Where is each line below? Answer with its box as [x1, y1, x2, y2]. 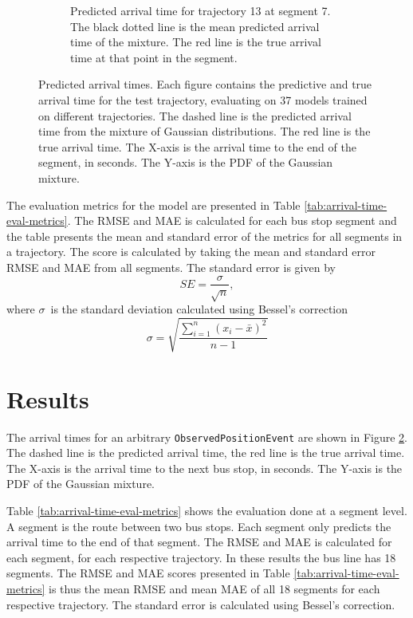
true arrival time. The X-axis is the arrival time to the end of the [38, 138, 356, 155]
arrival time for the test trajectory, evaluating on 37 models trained [38, 91, 368, 108]
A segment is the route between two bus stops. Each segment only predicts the [6, 518, 391, 534]
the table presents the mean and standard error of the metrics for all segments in [6, 227, 403, 244]
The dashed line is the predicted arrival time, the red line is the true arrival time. [6, 444, 405, 461]
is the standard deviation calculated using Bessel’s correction [50, 301, 348, 317]
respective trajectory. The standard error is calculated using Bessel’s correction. [6, 596, 395, 612]
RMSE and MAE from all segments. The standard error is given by [6, 258, 336, 275]
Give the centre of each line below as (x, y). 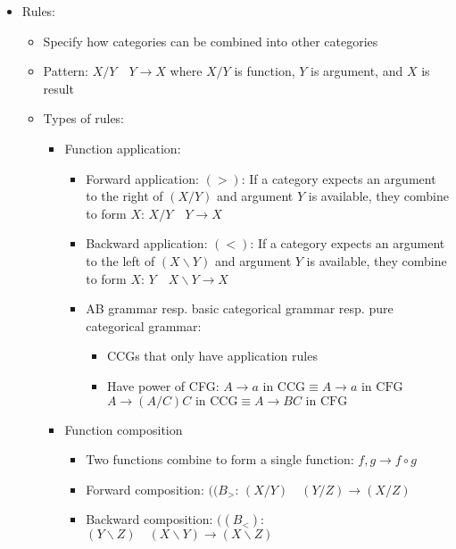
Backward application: (147, 243)
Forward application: (142, 178)
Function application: (123, 148)
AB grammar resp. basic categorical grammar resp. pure (240, 308)
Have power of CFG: (163, 385)
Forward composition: (145, 489)
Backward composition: (149, 519)
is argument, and (357, 71)
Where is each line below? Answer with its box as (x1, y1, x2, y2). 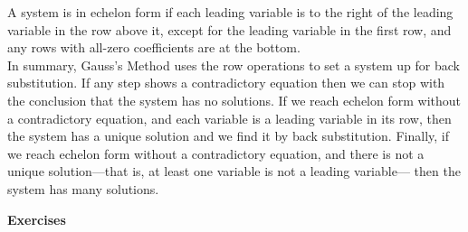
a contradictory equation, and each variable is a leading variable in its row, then (7, 108, 452, 127)
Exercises (7, 209, 66, 228)
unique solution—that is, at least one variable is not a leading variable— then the (7, 162, 461, 181)
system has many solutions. (7, 179, 159, 198)
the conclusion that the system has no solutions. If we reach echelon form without (7, 90, 462, 109)
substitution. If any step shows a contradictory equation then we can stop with (7, 73, 445, 92)
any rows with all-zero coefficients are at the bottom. (7, 38, 301, 57)
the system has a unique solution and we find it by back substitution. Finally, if (7, 126, 449, 145)
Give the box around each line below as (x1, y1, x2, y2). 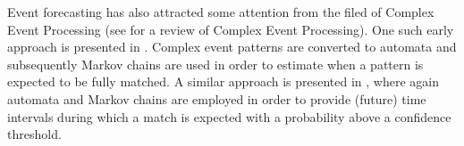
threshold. (7, 125, 62, 143)
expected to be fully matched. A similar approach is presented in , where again (7, 72, 439, 91)
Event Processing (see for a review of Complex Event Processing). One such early (7, 20, 454, 38)
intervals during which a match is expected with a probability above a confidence (7, 107, 451, 126)
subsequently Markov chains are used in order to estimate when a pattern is (7, 54, 424, 73)
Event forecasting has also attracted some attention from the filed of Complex (7, 3, 434, 20)
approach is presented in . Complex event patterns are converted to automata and (7, 37, 457, 56)
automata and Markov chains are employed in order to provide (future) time (7, 89, 426, 108)
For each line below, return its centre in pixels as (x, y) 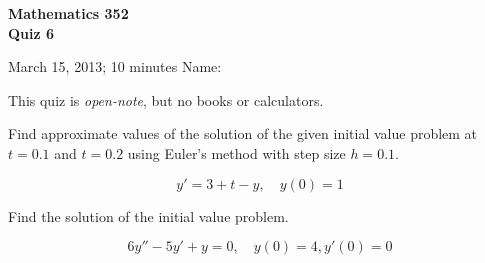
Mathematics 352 (68, 13)
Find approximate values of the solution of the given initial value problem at (243, 133)
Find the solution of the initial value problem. (148, 215)
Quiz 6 (31, 32)
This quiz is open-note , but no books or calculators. (166, 99)
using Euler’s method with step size (236, 152)
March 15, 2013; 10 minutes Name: (115, 66)
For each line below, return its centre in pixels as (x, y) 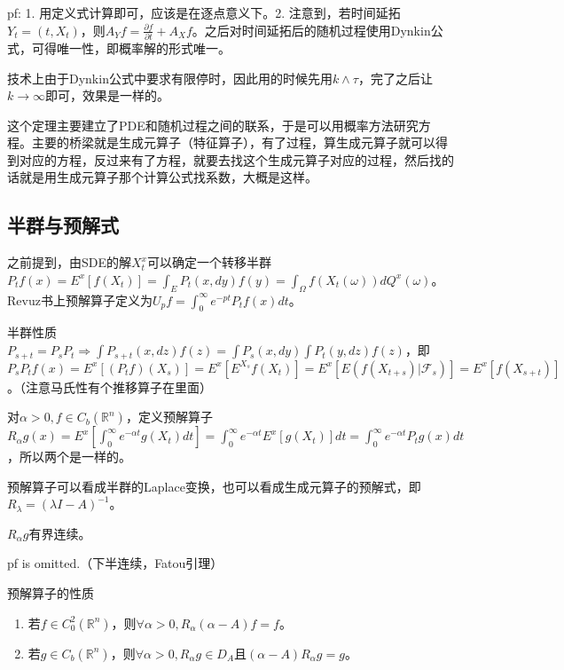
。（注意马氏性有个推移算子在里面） (110, 386)
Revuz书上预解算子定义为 (80, 300)
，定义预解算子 (169, 417)
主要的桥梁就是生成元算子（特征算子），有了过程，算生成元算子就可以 (233, 142)
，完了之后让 (395, 78)
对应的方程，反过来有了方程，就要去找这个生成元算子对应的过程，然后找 (230, 159)
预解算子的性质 (51, 593)
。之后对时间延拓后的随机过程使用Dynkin (311, 30)
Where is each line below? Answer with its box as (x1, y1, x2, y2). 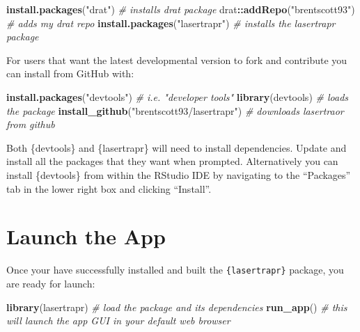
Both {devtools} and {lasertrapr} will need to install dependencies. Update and (6, 140, 347, 155)
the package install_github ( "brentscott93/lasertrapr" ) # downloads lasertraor (6, 103, 344, 118)
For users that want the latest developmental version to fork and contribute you (6, 52, 347, 67)
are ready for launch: (6, 276, 95, 290)
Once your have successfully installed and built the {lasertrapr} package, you (6, 262, 344, 277)
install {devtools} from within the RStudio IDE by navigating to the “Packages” (6, 167, 351, 182)
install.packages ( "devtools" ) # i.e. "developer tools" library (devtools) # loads (6, 89, 349, 104)
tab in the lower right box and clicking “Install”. (6, 181, 212, 196)
====================
* [Work instructions]: Above are the records; print them all exactly and keep the pictures out.

* [Answer to this task]:
Where is each line below? Answer with its box as [x1, y1, x2, y2]. 
true arrival time. The X-axis is the arrival time to the end of the [38, 138, 356, 155]
arrival time for the test trajectory, evaluating on 37 models trained [38, 91, 368, 108]
A segment is the route between two bus stops. Each segment only predicts the [6, 518, 391, 534]
the table presents the mean and standard error of the metrics for all segments in [6, 227, 403, 244]
The dashed line is the predicted arrival time, the red line is the true arrival time. [6, 444, 405, 461]
is the standard deviation calculated using Bessel’s correction [50, 301, 348, 317]
respective trajectory. The standard error is calculated using Bessel’s correction. [6, 596, 395, 612]
RMSE and MAE from all segments. The standard error is given by [6, 258, 336, 275]
Give the centre of each line below as (x, y). 
Backward application: (147, 243)
Forward application: (142, 178)
Function application: (123, 148)
AB grammar resp. basic categorical grammar resp. pure (240, 308)
Have power of CFG: (163, 385)
Forward composition: (145, 489)
Backward composition: (149, 519)
is argument, and (357, 71)
Where is each line below? Answer with its box as (x1, y1, x2, y2). 
a contradictory equation, and each variable is a leading variable in its row, then (7, 108, 452, 127)
Exercises (7, 209, 66, 228)
unique solution—that is, at least one variable is not a leading variable— then the (7, 162, 461, 181)
system has many solutions. (7, 179, 159, 198)
the conclusion that the system has no solutions. If we reach echelon form without (7, 90, 462, 109)
substitution. If any step shows a contradictory equation then we can stop with (7, 73, 445, 92)
any rows with all-zero coefficients are at the bottom. (7, 38, 301, 57)
the system has a unique solution and we find it by back substitution. Finally, if (7, 126, 449, 145)
Give the box around each line below as (x1, y1, x2, y2). 
threshold. (7, 125, 62, 143)
expected to be fully matched. A similar approach is presented in , where again (7, 72, 439, 91)
Event Processing (see for a review of Complex Event Processing). One such early (7, 20, 454, 38)
intervals during which a match is expected with a probability above a confidence (7, 107, 451, 126)
subsequently Markov chains are used in order to estimate when a pattern is (7, 54, 424, 73)
Event forecasting has also attracted some attention from the filed of Complex (7, 3, 434, 20)
approach is presented in . Complex event patterns are converted to automata and (7, 37, 457, 56)
automata and Markov chains are employed in order to provide (future) time (7, 89, 426, 108)
For each line below, return its centre in pixels as (x, y) 
Mathematics 352 (68, 13)
Find approximate values of the solution of the given initial value problem at (243, 133)
Find the solution of the initial value problem. (148, 215)
Quiz 6 (31, 32)
This quiz is open-note , but no books or calculators. (166, 99)
using Euler’s method with step size (236, 152)
March 15, 2013; 10 minutes Name: (115, 66)
For each line below, return its centre in pixels as (x, y) 
。（注意马氏性有个推移算子在里面） (110, 386)
Revuz书上预解算子定义为 (80, 300)
，定义预解算子 (169, 417)
主要的桥梁就是生成元算子（特征算子），有了过程，算生成元算子就可以 (233, 142)
，完了之后让 (395, 78)
对应的方程，反过来有了方程，就要去找这个生成元算子对应的过程，然后找 (230, 159)
预解算子的性质 (51, 593)
。之后对时间延拓后的随机过程使用Dynkin (311, 30)
Where is each line below? Answer with its box as (x1, y1, x2, y2). 
Both {devtools} and {lasertrapr} will need to install dependencies. Update and (6, 140, 347, 155)
the package install_github ( "brentscott93/lasertrapr" ) # downloads lasertraor (6, 103, 344, 118)
For users that want the latest developmental version to fork and contribute you (6, 52, 347, 67)
are ready for launch: (6, 276, 95, 290)
Once your have successfully installed and built the {lasertrapr} package, you (6, 262, 344, 277)
install {devtools} from within the RStudio IDE by navigating to the “Packages” (6, 167, 351, 182)
install.packages ( "devtools" ) # i.e. "developer tools" library (devtools) # loads (6, 89, 349, 104)
tab in the lower right box and clicking “Install”. (6, 181, 212, 196)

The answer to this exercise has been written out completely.